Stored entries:

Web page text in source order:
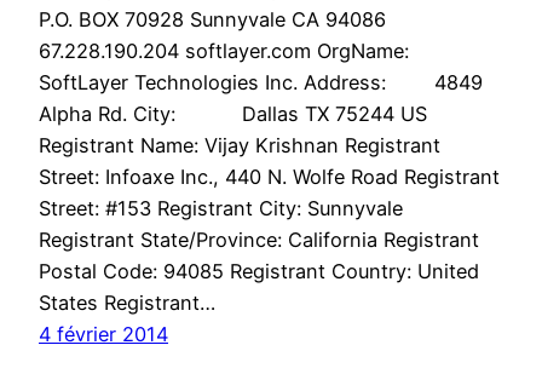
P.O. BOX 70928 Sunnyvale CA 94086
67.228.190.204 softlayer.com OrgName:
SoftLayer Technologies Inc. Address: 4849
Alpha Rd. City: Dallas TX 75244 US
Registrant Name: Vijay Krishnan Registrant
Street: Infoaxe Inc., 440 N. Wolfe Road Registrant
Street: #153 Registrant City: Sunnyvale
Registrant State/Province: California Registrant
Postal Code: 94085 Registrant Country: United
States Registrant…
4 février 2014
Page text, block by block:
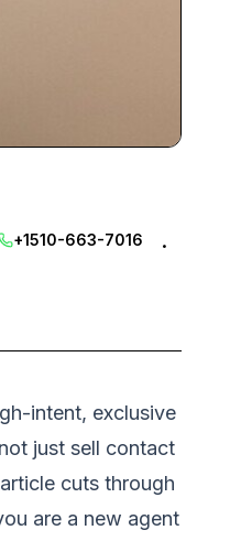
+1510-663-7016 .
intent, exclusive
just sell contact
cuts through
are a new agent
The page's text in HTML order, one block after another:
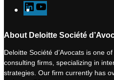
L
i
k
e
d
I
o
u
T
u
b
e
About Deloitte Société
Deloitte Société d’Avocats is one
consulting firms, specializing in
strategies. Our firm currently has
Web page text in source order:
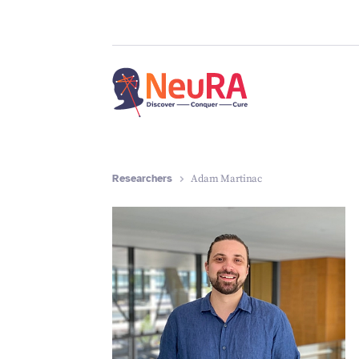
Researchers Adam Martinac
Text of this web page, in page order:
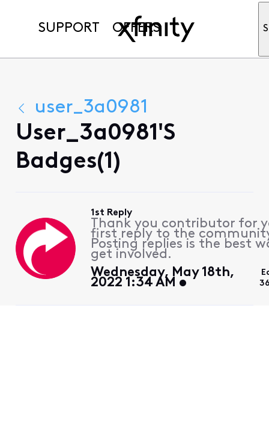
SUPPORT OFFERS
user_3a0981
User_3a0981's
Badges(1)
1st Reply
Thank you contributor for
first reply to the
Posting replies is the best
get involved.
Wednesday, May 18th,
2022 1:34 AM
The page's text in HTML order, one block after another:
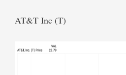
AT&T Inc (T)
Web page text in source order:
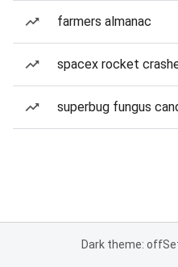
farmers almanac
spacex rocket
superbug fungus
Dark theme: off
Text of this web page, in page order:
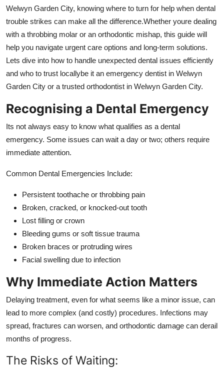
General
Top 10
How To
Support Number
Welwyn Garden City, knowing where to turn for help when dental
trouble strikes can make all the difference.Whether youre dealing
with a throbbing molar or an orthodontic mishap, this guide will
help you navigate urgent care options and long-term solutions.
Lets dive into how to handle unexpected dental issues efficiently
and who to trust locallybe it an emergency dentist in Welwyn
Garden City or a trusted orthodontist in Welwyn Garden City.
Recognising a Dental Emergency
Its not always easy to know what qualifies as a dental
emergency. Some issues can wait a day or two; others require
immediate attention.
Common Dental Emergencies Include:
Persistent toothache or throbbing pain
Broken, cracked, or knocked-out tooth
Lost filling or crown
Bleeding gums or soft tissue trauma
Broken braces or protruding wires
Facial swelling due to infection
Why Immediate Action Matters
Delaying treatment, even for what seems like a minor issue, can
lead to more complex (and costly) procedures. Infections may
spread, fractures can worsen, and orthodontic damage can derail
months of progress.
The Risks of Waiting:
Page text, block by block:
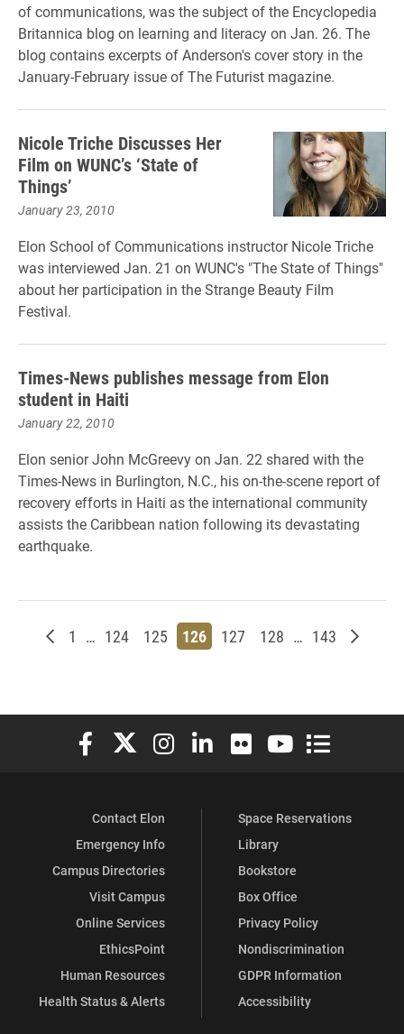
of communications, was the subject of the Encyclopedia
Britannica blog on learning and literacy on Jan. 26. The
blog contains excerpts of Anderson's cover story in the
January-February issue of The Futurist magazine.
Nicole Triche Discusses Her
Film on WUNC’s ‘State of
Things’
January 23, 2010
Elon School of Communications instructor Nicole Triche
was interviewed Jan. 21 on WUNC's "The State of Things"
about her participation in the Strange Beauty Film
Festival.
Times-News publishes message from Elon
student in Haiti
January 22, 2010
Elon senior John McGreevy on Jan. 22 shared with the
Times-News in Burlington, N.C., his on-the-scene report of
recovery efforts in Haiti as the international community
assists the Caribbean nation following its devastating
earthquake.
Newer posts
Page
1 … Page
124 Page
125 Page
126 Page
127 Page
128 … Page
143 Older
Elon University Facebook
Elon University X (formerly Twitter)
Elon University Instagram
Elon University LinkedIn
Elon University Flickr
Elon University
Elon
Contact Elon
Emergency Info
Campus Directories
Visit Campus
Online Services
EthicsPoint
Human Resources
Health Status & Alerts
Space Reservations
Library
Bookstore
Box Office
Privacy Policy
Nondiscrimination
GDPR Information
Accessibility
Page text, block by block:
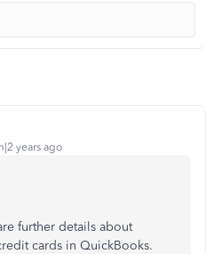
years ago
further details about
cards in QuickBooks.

What you will do: Make an exact copy of the records, pictures excluded.

Exercise solution:
Web page text in source order:
P.O. BOX 70928 Sunnyvale CA 94086
67.228.190.204 softlayer.com OrgName:
SoftLayer Technologies Inc. Address: 4849
Alpha Rd. City: Dallas TX 75244 US
Registrant Name: Vijay Krishnan Registrant
Street: Infoaxe Inc., 440 N. Wolfe Road Registrant
Street: #153 Registrant City: Sunnyvale
Registrant State/Province: California Registrant
Postal Code: 94085 Registrant Country: United
States Registrant…
4 février 2014
Page text, block by block:
+1510-663-7016 .
intent, exclusive
just sell contact
cuts through
are a new agent
The page's text in HTML order, one block after another:
L
i
k
e
d
I
o
u
T
u
b
e
About Deloitte Société
Deloitte Société d’Avocats is one
consulting firms, specializing in
strategies. Our firm currently has
Web page text in source order:
Researchers Adam Martinac
Text of this web page, in page order:
SUPPORT OFFERS
user_3a0981
User_3a0981's
Badges(1)
1st Reply
Thank you contributor for
first reply to the
Posting replies is the best
get involved.
Wednesday, May 18th,
2022 1:34 AM
The page's text in HTML order, one block after another:
AT&T Inc (T)
Web page text in source order:
farmers almanac
spacex rocket
superbug fungus
Dark theme: off
Text of this web page, in page order:
General
Top 10
How To
Support Number
Welwyn Garden City, knowing where to turn for help when dental
trouble strikes can make all the difference.Whether youre dealing
with a throbbing molar or an orthodontic mishap, this guide will
help you navigate urgent care options and long-term solutions.
Lets dive into how to handle unexpected dental issues efficiently
and who to trust locallybe it an emergency dentist in Welwyn
Garden City or a trusted orthodontist in Welwyn Garden City.
Recognising a Dental Emergency
Its not always easy to know what qualifies as a dental
emergency. Some issues can wait a day or two; others require
immediate attention.
Common Dental Emergencies Include:
Persistent toothache or throbbing pain
Broken, cracked, or knocked-out tooth
Lost filling or crown
Bleeding gums or soft tissue trauma
Broken braces or protruding wires
Facial swelling due to infection
Why Immediate Action Matters
Delaying treatment, even for what seems like a minor issue, can
lead to more complex (and costly) procedures. Infections may
spread, fractures can worsen, and orthodontic damage can derail
months of progress.
The Risks of Waiting:
Page text, block by block:
of communications, was the subject of the Encyclopedia
Britannica blog on learning and literacy on Jan. 26. The
blog contains excerpts of Anderson's cover story in the
January-February issue of The Futurist magazine.
Nicole Triche Discusses Her
Film on WUNC’s ‘State of
Things’
January 23, 2010
Elon School of Communications instructor Nicole Triche
was interviewed Jan. 21 on WUNC's "The State of Things"
about her participation in the Strange Beauty Film
Festival.
Times-News publishes message from Elon
student in Haiti
January 22, 2010
Elon senior John McGreevy on Jan. 22 shared with the
Times-News in Burlington, N.C., his on-the-scene report of
recovery efforts in Haiti as the international community
assists the Caribbean nation following its devastating
earthquake.
Newer posts
Page
1 … Page
124 Page
125 Page
126 Page
127 Page
128 … Page
143 Older
Elon University Facebook
Elon University X (formerly Twitter)
Elon University Instagram
Elon University LinkedIn
Elon University Flickr
Elon University
Elon
Contact Elon
Emergency Info
Campus Directories
Visit Campus
Online Services
EthicsPoint
Human Resources
Health Status & Alerts
Space Reservations
Library
Bookstore
Box Office
Privacy Policy
Nondiscrimination
GDPR Information
Accessibility
Page text, block by block:
years ago
further details about
cards in QuickBooks.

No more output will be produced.